Evidentemente, não se afasta a necessidade de aperfeiçoamento da tributação da renda das empresas, mas o caminho segue em outra direção. É importante reduzir as possibilidades de tributação de um lucro fictício, como ocorre atualmente, por meio da sistemática de lucro presumido e de outras formas de diminuição da base de cálculo do IR e da CSLL. Um bom objetivo é aproximar, o máximo possível, a base de cálculo desses tributos do lucro líquido efetivamente obtido pela atividade empresarial no período considerado.

Outro fator relevante da regressividade é a ausência injustificável da cobrança do Imposto sobre Grandes Fortunas (IGF), previsto na Constituição de 1988 e até hoje não implementado, mesmo diante do quadro dramático que vivemos no país, de profunda desigualdade social e de uma brutal concentração de renda e riquezas.

A solução para imprimir progressividade efetiva ao IR e instituir o IGF independe de modificações constitucionais e pode ser encaminhada pela aprovação de Leis ordinárias e complementares. Sem corrigir as distorções no Imposto de Renda e sem implementar o IGF, fica muito difícil, senão, impossível, avançar no sentido da justiça fiscal e pavimentar o caminho para o desenvolvimento nacional, inclusivo, com redistribuição de renda e riqueza.

Prioridade das mudanças na esfera de competência da União

Quase 70% de toda a arrecadação tributária se refere a tributos de competência da União, os quais abrangem todas as bases de incidência (renda, patrimônio e consumo). Tanto a redução da regressividade, quanto o alinhamento do sistema tributário às políticas de desenvolvimento, de redistribuição e voltadas à sustentabilidade ambiental podem ser implementadas por meio de medidas no âmbito das competências tributárias federais. As propostas de eliminação das distorções na legislação do IR e de implementação do IGF apresentam grande capacidade de aumento da arrecadação e, em contrapartida, permitirão viabilizar a gradativa redução da carga impositiva sobre as rendas mais baixas e sobre o consumo de mercadorias e serviços, por meio da correção da tabela de incidência do IRPF e da diminuição das alíquotas da Cofins e do PIS, aliviando o peso dos tributos sobre boa parte dos assalariados e dos consumidores de baixa e média renda.

Primeiro: reafirmar os fundamentos tributários da Constituição Cidadã!

Boa parte dos problemas identificados podem ser caracterizados como desvios dos marcos do sistema tributário previsto na Constituição Federal de 1988. A isenção dos lucros e dividendos distribuídos pelas empresas e a possibilidade de dedução dos juros sobre o capital próprio são os mecanismos mais graves e evidentes da ruptura entre o Imposto de Renda e os princípios e critérios constitucionais que o deveriam guiar.
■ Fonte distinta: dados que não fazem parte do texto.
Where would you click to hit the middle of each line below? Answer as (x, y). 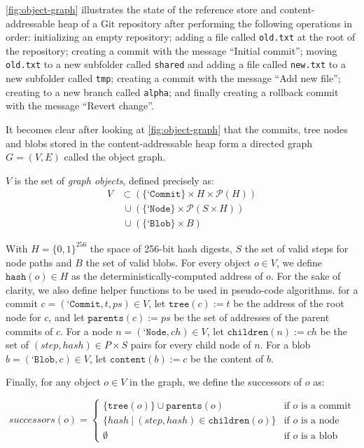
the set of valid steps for (296, 248)
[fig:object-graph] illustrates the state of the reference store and (141, 9)
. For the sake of (306, 276)
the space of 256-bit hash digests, (161, 248)
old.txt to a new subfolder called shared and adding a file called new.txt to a (176, 64)
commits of (29, 331)
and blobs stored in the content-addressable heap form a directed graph (159, 143)
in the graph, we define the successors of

A isonomia de tratamento entre os contribuintes foi violada e o princípio da capacidade contributiva, desrespeitado. Além disso, ao isentar também o lucro remetido ao exterior, a legislação infraconstitucional promoveu um benefício indevido ao destinatário dos lucros, como também aos países onde estes residem, na medida em que a quase totalidade destes tributam os lucros recebidos pelos sócios e acionistas das empresas estrangeiras. O que deixamos de cobrar aqui, os países de residência cobrarão por lá.
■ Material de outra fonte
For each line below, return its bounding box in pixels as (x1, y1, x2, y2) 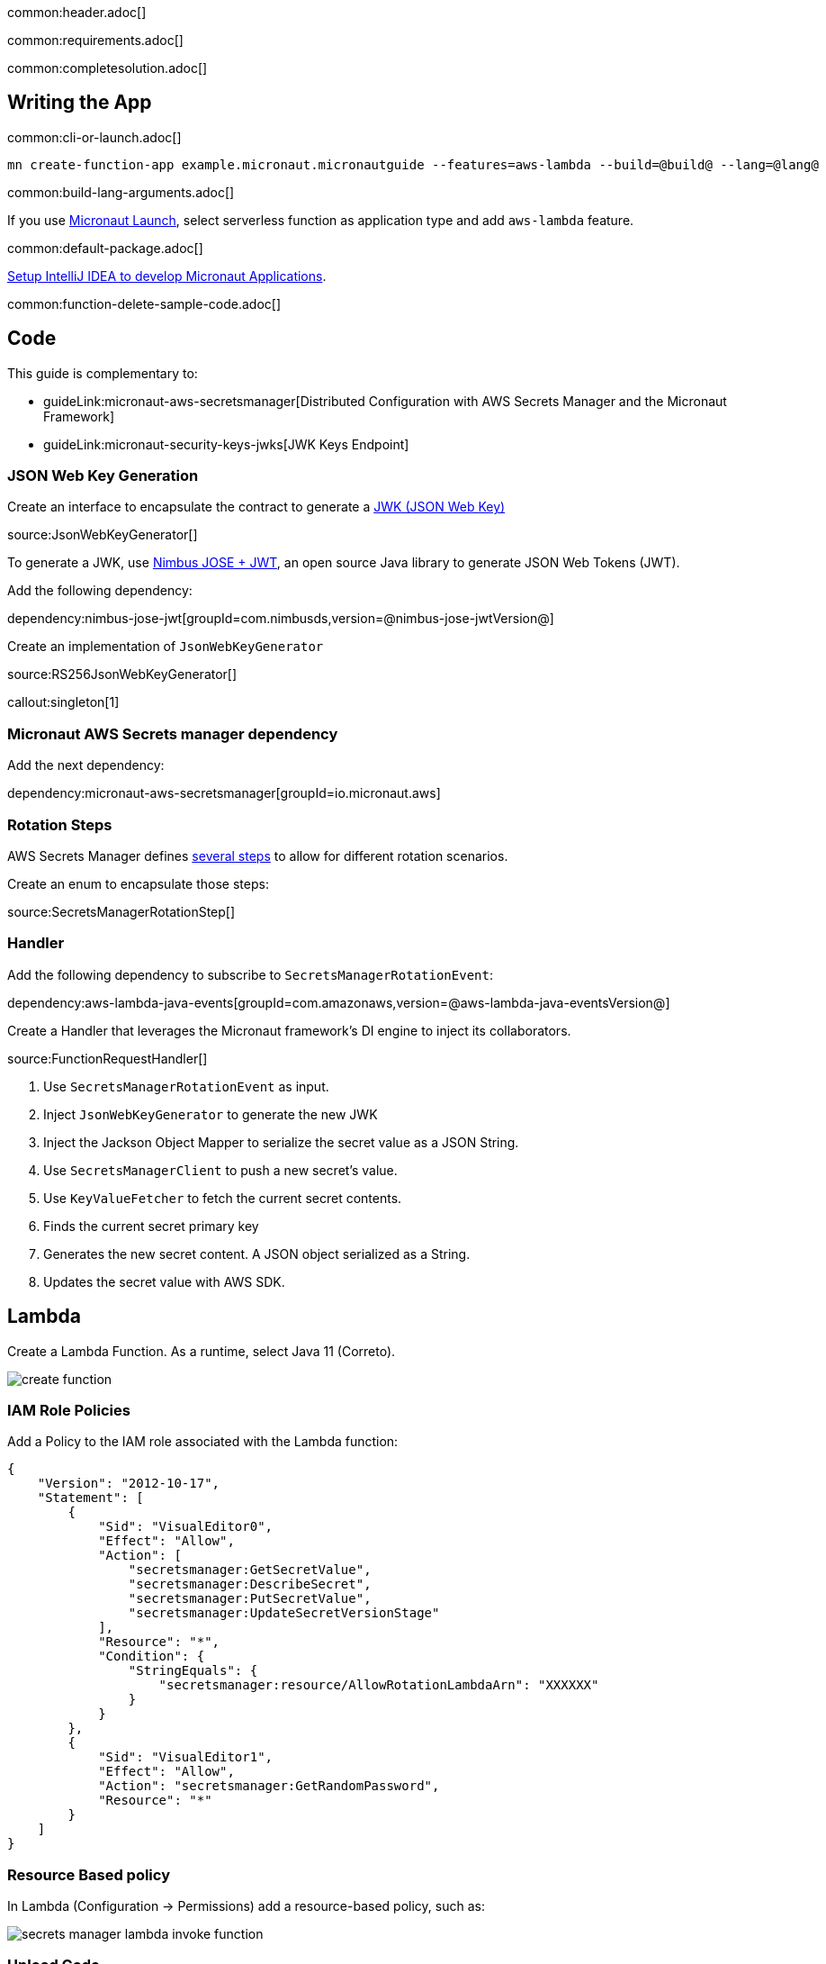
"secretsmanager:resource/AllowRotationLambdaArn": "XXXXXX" (158, 1678, 599, 1693)
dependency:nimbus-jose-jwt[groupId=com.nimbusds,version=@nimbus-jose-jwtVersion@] (7, 611, 554, 627)
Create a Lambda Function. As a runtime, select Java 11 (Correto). (7, 1343, 396, 1359)
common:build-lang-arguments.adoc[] (7, 184, 235, 200)
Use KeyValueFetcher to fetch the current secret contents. (43, 1190, 402, 1206)
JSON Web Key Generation (7, 466, 199, 485)
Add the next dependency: (7, 757, 165, 774)
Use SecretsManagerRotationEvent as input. (43, 1078, 329, 1094)

Segundo: impulsionar o avanço da progressividade

É preciso atuar, ainda, na redução dos tributos que incidem sobre o consumo, e que, portanto, afetam mais a renda da população pobres. A tributação das empresas deve incidir preferencialmente sobre o resultado líquido e menos sobre o faturamento ou sobre a receita bruta. Para tanto, parte das contribuições sociais pode migrar para bases de incidência direta. O PIS e a Cofins, por incidirem sobre o faturamento, podem ter suas alíquotas reduzidas, o que reduziria o peso da tributação sobre o consumo e ao mesmo tempo diminuiria os custos de produção.

A compensação da redução na arrecadação das contribuições de natureza regressiva pode ser obtida pela criação de uma Contribuição Social sobre as Altas Rendas das Pessoas Físicas (CSAR), com incidência progressiva, uma vez que incidiria apenas sobre parcelas de rendimentos excedentes a R$ 60 mil mensais. Essa medida exige uma alteração constitucional.

Terceiro: alinhar a tributação à política de desenvolvimento econômico 

A progressividade na tributação em geral é, por si só, um fator favorável à atividade econômica, na medida em que os mais pobres, sendo menos tributados, teriam aumentada sua capacidade de consumo, o que amplia a demanda agregada. A elevação da tributação sobre as altas rendas e sobre as grandes riquezas amplia a capacidade do Estado para a promoção de políticas públicas, comprovadamente, um forte fator de estímulo à atividade econômica. Afinal, o gasto público se transforma imediatamente em receita privada.

Para o bom alinhamento da tributação à política econômica pretendida, no entanto, cabe acrescentar a maior utilização dos instrumentos extrafiscais da tributação. O Imposto de Exportação pode ser aplicado sobre as exportações de commodities em períodos de sobrevalorização no mercado internacional, como forma de o Estado reter parcela do resultado da atividade num Fundo de Desenvolvimento industrial voltado à criação de cadeias produtivas e ampliação das já existentes.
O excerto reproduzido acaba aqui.